Read this in Chinese: 中文.
ECE408 is a great course offered by UIUC on learning CUDA. However, for students not enrolled at UIUC, it can be challenging to follow along with the labs and milestone projects which require access to specific computing resources.
This project aims to make it easier to learn the material in ECE408 using your own local environment (GPU, system etc). It provides implementations of key assignments from the course, so you can get hands-on CUDA experience.
ECE408 Class Schedule: https://wiki.illinois.edu/wiki/display/ECE408/Class+Schedule ECE408 Labs and Project: https://wiki.illinois.edu/wiki/display/ECE408/Labs+and+Project
By completing this project, you will:
- Gain practical experience with CUDA
Even without access to UIUC's specific infrastructure, you can get hands-on practice with the key concepts from ECE408. Let me know if any part of the course content is unclear or missing - I'm happy to add more details to cover the full curriculum.
This is a repository containing subfolders for individual ECE408 CUDA labs and milestone projects.
To run them, follow these steps:
-
Clone this repository locally, either using git clone or by downloading the zip file from GitHub and extracting it.
-
Each lab and project has a CMake file for compilation. Go into the subfolder, create a build directory, and run the cmake .. command to generate the Makefile.
-
Use the make command to compile and generate the executable.

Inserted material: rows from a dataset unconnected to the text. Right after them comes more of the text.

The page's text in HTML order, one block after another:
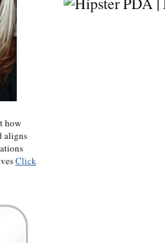
how
aligns
Click
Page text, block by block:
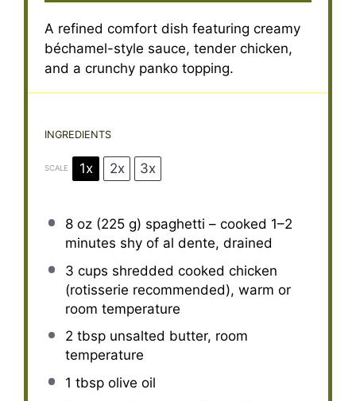
A refined comfort dish featuring creamy
béchamel-style sauce, tender chicken,
and a crunchy panko topping.
INGREDIENTS
SCALE 1x 2x 3x
8 oz(225 g) spaghetti – cooked 1–2
minutes shy of al dente, drained
3 cups shredded cooked chicken
(rotisserie recommended), warm or
room temperature
2 tbspunsalted butter, room
temperature
1 tbspolive oil
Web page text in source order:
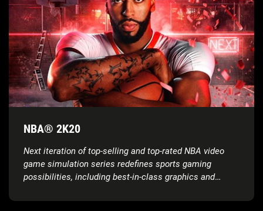
NBA® 2K20
Next iteration of top-selling and top-rated NBA video
game simulation series redefines sports gaming
possibilities, including best-in-class graphics and
player control and more
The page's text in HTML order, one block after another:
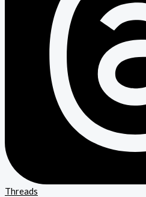
Threads
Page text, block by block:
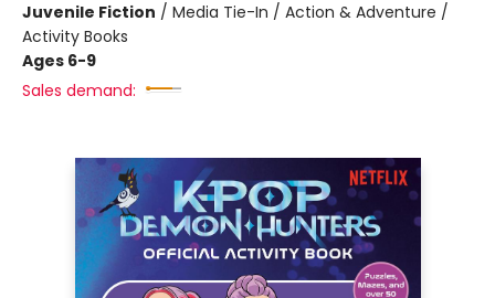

Here are separate explanations for the milestone projects and labs in English:
-
The project code is in mini-dnn/GPU_conv_baseline.cu. This is a baseline CUDA convolution layer implementation.
-
You need to modify this file and utilize learned CUDA optimization techniques to accelerate convolution computation, such as shared memory, loop unrolling, etc.
-
You can incrementally optimize in steps, implementing one technique at a time. Test and record speedups.
-
The goal is to maximize convolution layer execution speed as much as possible, achieving peak performance.
-
Commit your optimized code to GitHub for comparison with others' results.
-
Each lab has a separate folder containing code templates.
-
You need to edit the specified files and complete the code according to lab requirements.
-
The labs cover various aspects of CUDA programming, such as memory, threads, etc.
-
Run the 'run_datasets' to verify correct implementation.

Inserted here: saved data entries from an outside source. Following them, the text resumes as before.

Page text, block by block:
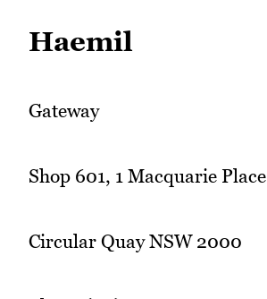
Haemil
Gateway
Shop 601, 1 Macquarie Place
Circular Quay NSW 2000
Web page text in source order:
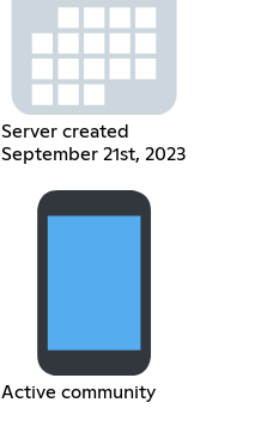
Server created
September 21st, 2023
Active community
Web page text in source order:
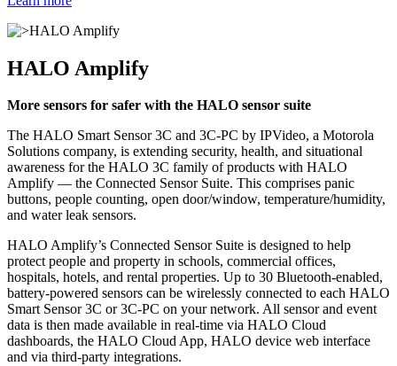
HALO Amplify
More sensors for safer with the HALO sensor suite
The HALO Smart Sensor 3C and 3C-PC by IPVideo, a Motorola
Solutions company, is extending security, health, and situational
awareness for the HALO 3C family of products with HALO
Amplify — the Connected Sensor Suite. This comprises panic
buttons, people counting, open door/window, temperature/humidity,
and water leak sensors.
HALO Amplify’s Connected Sensor Suite is designed to help
protect people and property in schools, commercial offices,
hospitals, hotels, and rental properties. Up to 30 Bluetooth-enabled,
battery-powered sensors can be wirelessly connected to each HALO
Smart Sensor 3C or 3C-PC on your network. All sensor and event
data is then made available in real-time via HALO Cloud
dashboards, the HALO Cloud App, HALO device web interface
and via third-party integrations.

There is 1 device supporting CUDA
Device 0 name: NVIDIA GeForce RTX 4090
- Computational Capabilities: 8.9
- Maximum global memory size: 25756696576
- Maximum constant memory size: 65536
- Maximum shared memory size per block: 49152
- Maximum block dimensions: 1024 x 1024 x 64
- Maximum grid dimensions: 2147483647 x 65535 x 65535
- Warp size: 32
This shows my system has 1 GPU (NVIDIA GeForce RTX 4090) available for CUDA computations, with 24GB of memory and compute capability 8.9.
The GPU can support up to 1024 x 1024 x 64 threads per block, and very large grid dimensions for parallel processing.
The output validates that my GPU setup is correctly configured for running CUDA programs and neural network training.